This is because, in order to generate the required number of sales specified for objective 1, it would be necessary to target 1,562,500 people at a cost of more than INR3m. However, with the budget, they can only afford to target 600,000. In fact, with a response rate of 1.6%, a random contact strategy can be expected to generate just 9,600 sales from 600,000 contacts.

We can also establish that a random contact strategy would be loss-making. This is because the average profit of INR75 per case won't cover the average costs to recruit each customer, so the marketing department would fail to meet the second objective as well.

However, the main purpose of the test campaign is not to generate sales, but to gather data about wine buying behavior. The marketing department now has some behavioral data to work with and sets about the task of 37 building a predictive model using the data it has acquired from the test campaign.

To build the model, the marketing team's data scientist takes all of the available information about the 100,000 people contacted as part of the trial and loads it into a statistical software package for analysis.

There are many specialist software packages that one can use to build predictive models, but the most popular ones are SAS, SPSS, and R. These days it's pretty rare to actually do any math yourself when building a predictive model, the software takes care of all the required calculation to generate a model using the appropriate mathematical and statistical technique.

The role of the data scientist is to decide what technique or parameters to use and explore the range of possible models, using their experience and expertise to derive the best model that they can.
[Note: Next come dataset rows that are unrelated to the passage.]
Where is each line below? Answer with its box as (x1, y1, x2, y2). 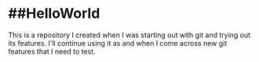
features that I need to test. (8, 46, 96, 56)
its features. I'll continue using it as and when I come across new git (8, 38, 228, 47)
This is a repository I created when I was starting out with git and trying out (8, 30, 251, 40)
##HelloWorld (8, 5, 100, 22)
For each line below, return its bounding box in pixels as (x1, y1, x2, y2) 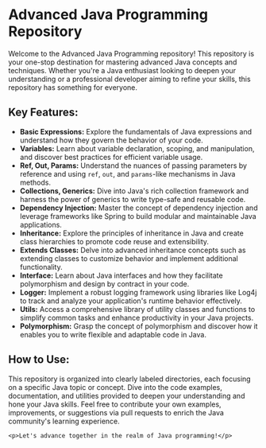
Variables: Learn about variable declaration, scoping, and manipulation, (19, 143, 255, 153)
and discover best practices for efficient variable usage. (19, 152, 203, 162)
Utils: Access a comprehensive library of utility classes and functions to (19, 304, 256, 314)
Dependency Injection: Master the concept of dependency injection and (19, 203, 258, 212)
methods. (19, 177, 52, 187)
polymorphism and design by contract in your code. (19, 279, 190, 288)
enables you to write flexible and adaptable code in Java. (19, 329, 206, 339)
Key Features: (8, 106, 79, 119)
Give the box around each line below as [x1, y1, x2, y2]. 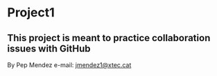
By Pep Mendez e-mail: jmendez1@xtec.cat [7, 61, 132, 69]
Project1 [7, 5, 55, 21]
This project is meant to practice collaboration [7, 32, 211, 44]
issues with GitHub [7, 42, 92, 54]
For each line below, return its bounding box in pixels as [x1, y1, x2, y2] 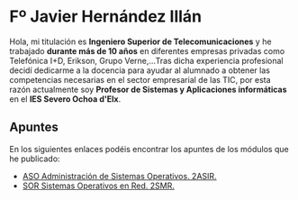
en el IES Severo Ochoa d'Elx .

Obviously, you want the model to be as predictive as possible, but often there are business requirements and constraints that need to be taken into account.
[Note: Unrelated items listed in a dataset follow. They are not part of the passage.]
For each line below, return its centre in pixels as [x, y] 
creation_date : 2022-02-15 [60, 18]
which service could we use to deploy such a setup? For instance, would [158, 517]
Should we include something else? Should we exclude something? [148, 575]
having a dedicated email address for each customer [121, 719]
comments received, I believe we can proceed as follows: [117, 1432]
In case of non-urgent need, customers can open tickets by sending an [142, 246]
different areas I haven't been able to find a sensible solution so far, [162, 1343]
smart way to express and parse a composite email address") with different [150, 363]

It is very common to sacrifice a small amount of predictive accuracy to ensure that these business requirements are met. The model developers may be required to force certain variables to feature in the model or ensure that certain ones are excluded.

After a week of developing models, tweaking them, and exploring different options, the data scientist comes up with a type of model that is called the "Decision Tree."

With the decision tree, you can divide 100,000 targeted consumers, classifying them for gender, income level, family composition, marital status, age, and so on, so for example all the male people with less than 35 years addressed by the test campaign will be under the same class.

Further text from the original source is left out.